Hay historias familiares que trascienden los límites domésticos y se transforman en episodios que condensan una época. El periodista Shlomo Slutzky -ex corresponsal de Clarín en Israel- encontró a través de las redes sociales a un hombre con su mismo apellido que vivía en Holanda y resultó ser un primo segundo cuyo padre había desparecido durante la última dictadura. A partir de este dato, novedoso para él, se vinculó con este pariente y descubrió el ocultamiento que los Slutzky habían hecho de esta tragedia. Al seguir el hilo de este suceso, Disculpas por la demora no sólo ilumina aspectos oscuros de esta familia, sino también de la historia reciente argentina. El protagonista del documental es el carismático Mariano, que en 1977, a los 13 años, fue testigo del secuestro de su padre, Samuel Slutzky. Como su madre había muerto tiempo antes por una enfermedad, la pareja de su padre se los llevó, a él y a su hermana, consigo a su exilio en Holanda.
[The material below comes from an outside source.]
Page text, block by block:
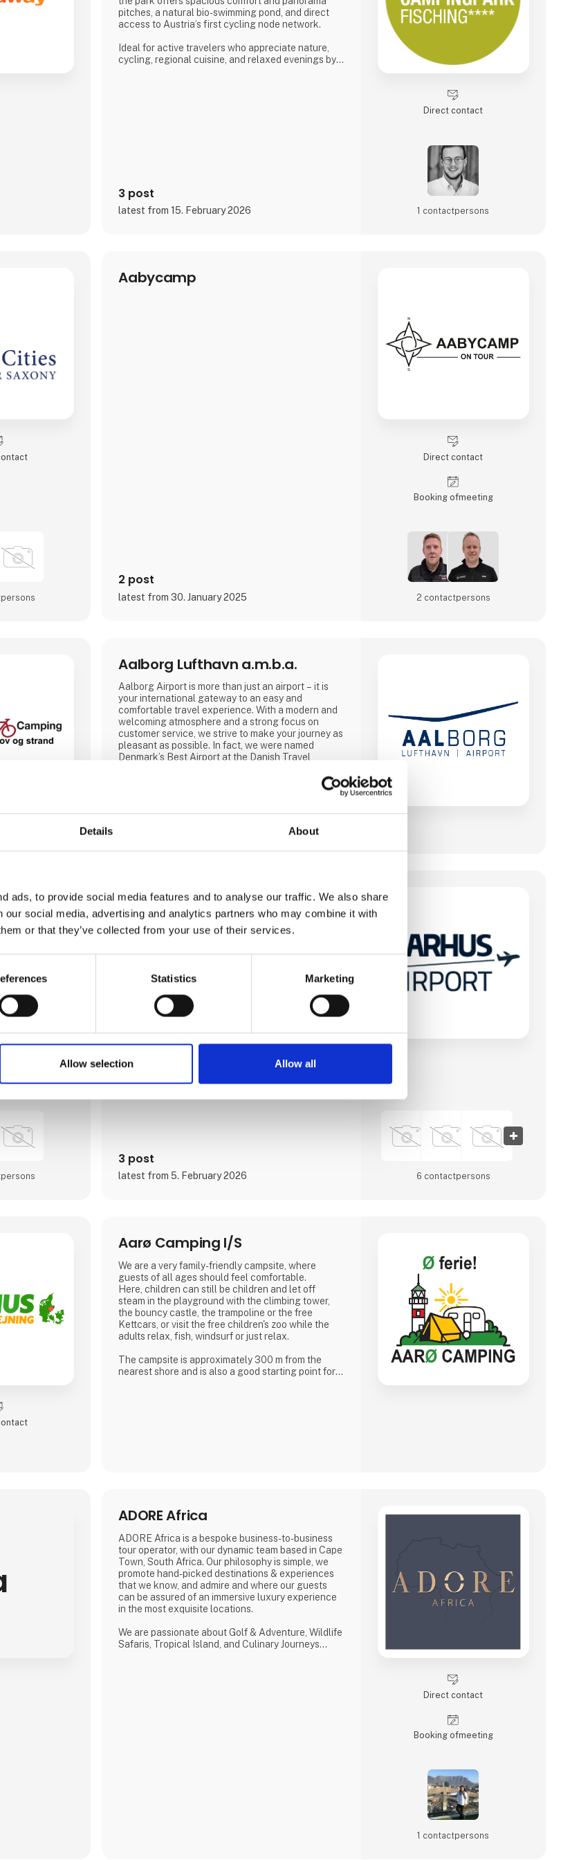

Pero una vez allá, las relaciones entre la mujer y sus hijastros no fueron las mejores, y los adolescentes terminaron viviendo con familias adoptivas. Ningún pariente sanguíneo se hizo cargo de ellos. Con algunas desprolijidades pero mucha emotividad, la cámara sigue el encuentro de Mariano con Shlomo en Amsterdam y, después, viajes de Mariano a la Argentina en busca de reparación legal y moral: declara en el juicio por La Cacha -centro de detención clandestino donde fue visto su padre- y se entrevista con parientes para pedirles explicaciones por su indiferencia en los momentos en los que más los necesitaba. Por distintos motivos, tanto su testimonio como las conversaciones familiares -en especial una con su tío Daniel, hermano de su padre- son estremecedores. A la vez que muestra el justificado enojo de un sobreviviente, su relación de amor-odio con la Argentina y su resentimiento hacia su familia paterna, el documental aborda otros temas hondos, como el vínculo de los militantes de las organizaciones armadas con sus hijos. Y, por los efectos reparadores, deja claro por qué “memoria, verdad y justicia” es mucho más que un lema cuando se hace realidad.